En copropriété, peut-on faire un barbecue sur sa terrasse ou son balcon ?

Par principe, faire un barbecue est autorisé. Selon le règlement, certaines pratiques peuvent être encadrées : on peut par exemple interdire le barbecue électrique. Mais qu’il s’agisse du barbecue ou d’autres actes ou pratiques, il s’agit d'une façon générale de ne pas nuire au droit et à la tranquillité des autres copropriétaires. Cela signifie qu’un barbecue qui enfume l’appartement du voisin pose problème et sera par principe interdit, même si le règlement de copropriété ne prévoit pas une interdiction formelle des barbecues.

Le règlement de copro peut-il interdire de louer en location saisonnière ?

Le règlement peut prévoir différentes modalités de jouissance des logements de la copropriété. Le principe étant que l'interdiction de faire de la location saisonnière et notamment de courte durée doit être justifiée par la destination de l’immeuble. Par exemple, en règle générale, dans un immeuble bourgeois où l’on ne relève que des habitations, il sera justifié d’interdire la location saisonnière dans les logements.

Faut-il une autorisation pour installer une borne électrique ?

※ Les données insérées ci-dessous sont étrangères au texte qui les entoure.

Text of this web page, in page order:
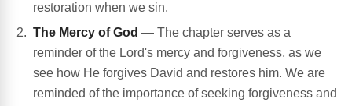
restoration when we sin.
The Mercy of God — The chapter serves as a
reminder of the Lord's mercy and forgiveness, as we
see how He forgives David and restores him. We are
reminded of the importance of seeking forgiveness and
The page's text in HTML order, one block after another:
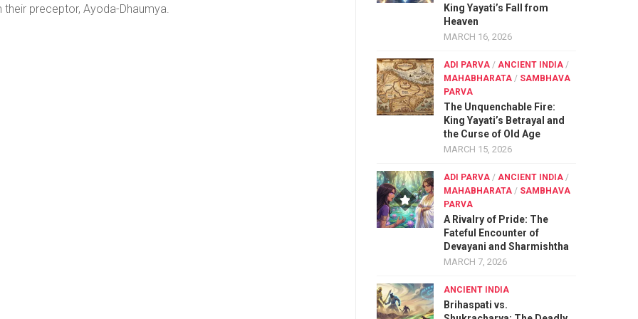
their preceptor, Ayoda-Dhaumya.
King Yayati’s Fall from
Heaven
MARCH 16, 2026
ADI PARVA / ANCIENT INDIA /
MAHABHARATA / SAMBHAVA
PARVA
The Unquenchable Fire:
King Yayati’s Betrayal and
the Curse of Old Age
MARCH 15, 2026
ADI PARVA / ANCIENT INDIA /
MAHABHARATA / SAMBHAVA
PARVA
A Rivalry of Pride: The
Fateful Encounter of
Devayani and Sharmishtha
MARCH 7, 2026
ANCIENT INDIA
Brihaspati vs.
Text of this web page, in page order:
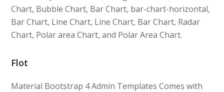
Chart, Bubble Chart, Bar Chart, bar-chart-horizontal,
Bar Chart, Line Chart, Line Chart, Bar Chart, Radar
Chart, Polar area Chart, and Polar Area Chart.
Flot
Material Bootstrap 4 Admin Templates Comes with
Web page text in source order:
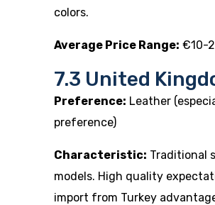
colors.
Average Price Range: €10-
7.3 United
Preference: Leather
preference)
Characteristic: Traditional
models. High quality
import from Turkey
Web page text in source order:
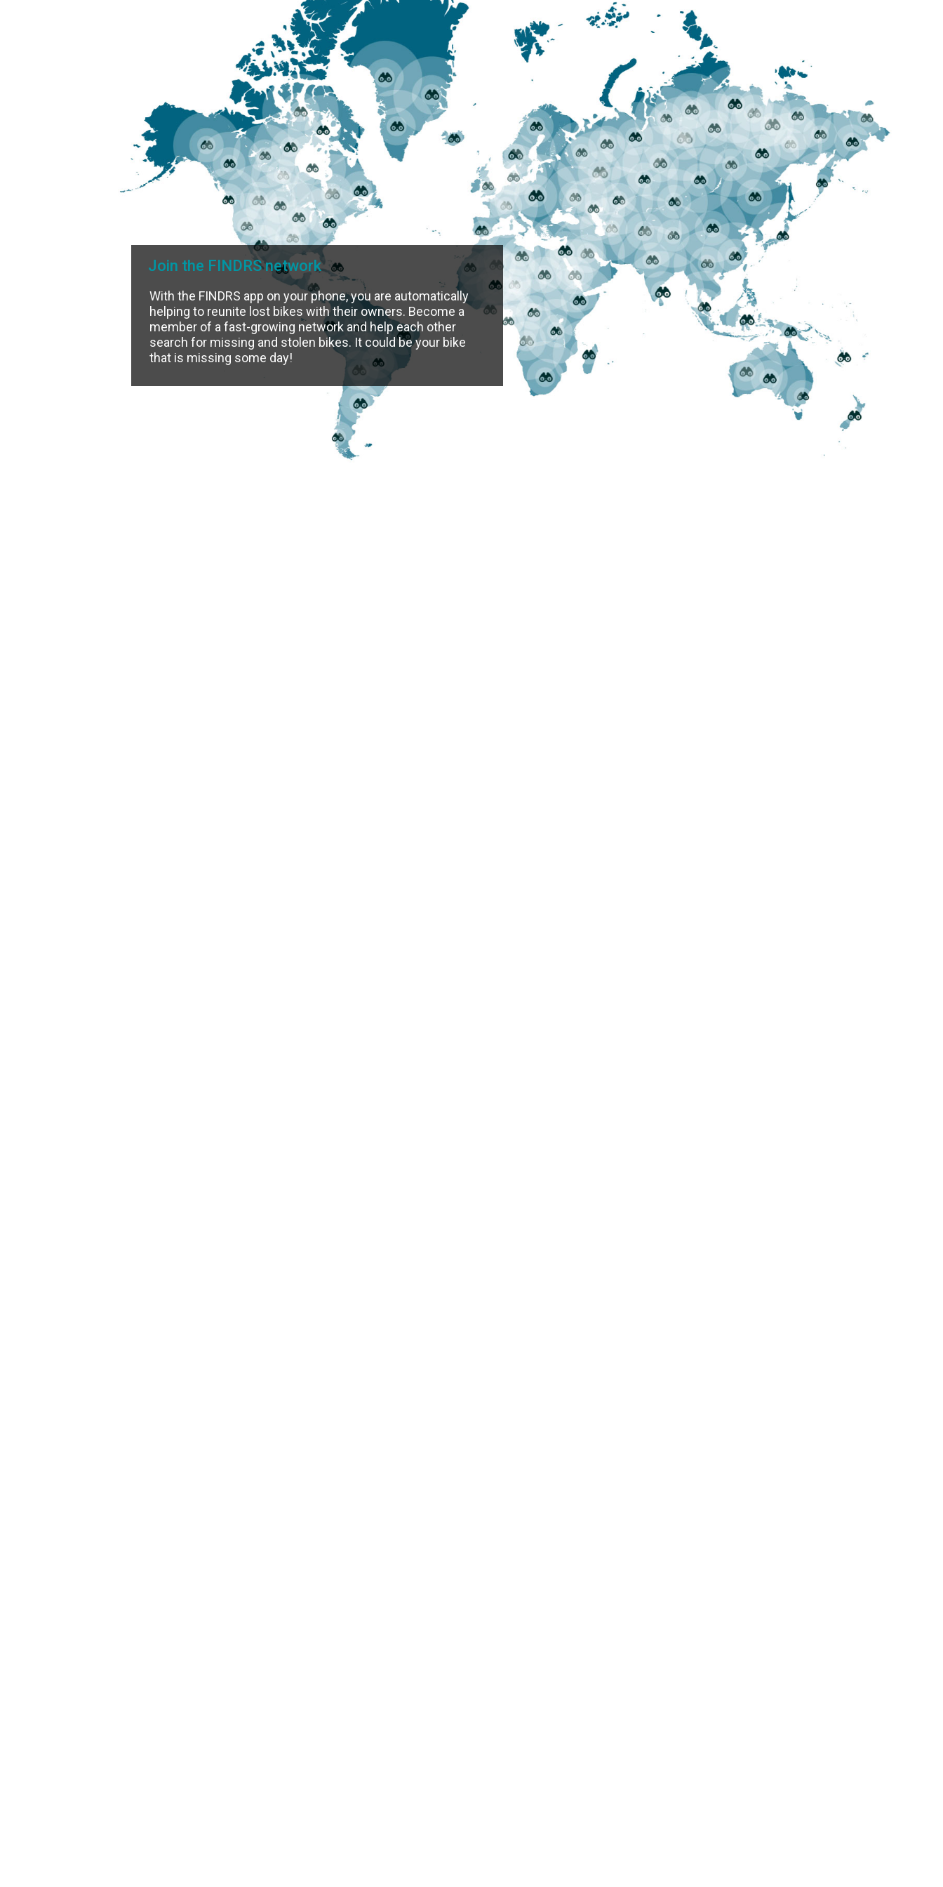
With the FINDRS app on your phone, you are automatically
helping to reunite lost bikes with their owners. Become a
member of a fast-growing network and help each other
search for missing and stolen bikes. It could be your bike
that is missing some day!
Join the FINDRS network
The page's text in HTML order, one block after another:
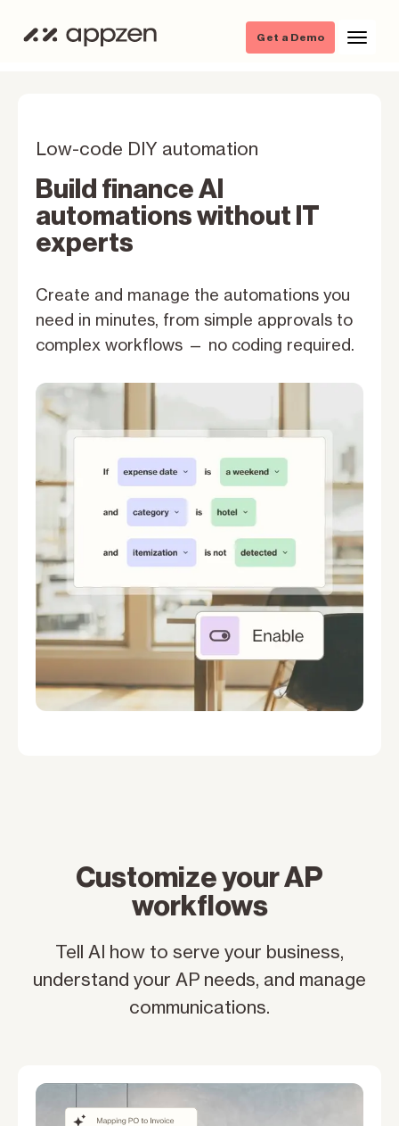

Sur le principe, l’autorisation de la copropriété est requise. S’il s’agit d’une installation collective, elle est prise à l’initiative du Syndicat des copropriétaires et est adoptée en assemblée générale de copropriété. Dans le cas de la volonté individuelle d’un copropriétaire, il peut s’agir par exemple d’une installation au sein de son box, mais ce copropriétaire doit soumettre son projet d'installer une borne de recharge au vote en assemblée générale.

Bon à savoir

Tout copropriétaire peut demander au syndic de convoquer une assemblée générale pour inscrire à l’ordre du jour des questions qui concernent ses droits ou ses obligations.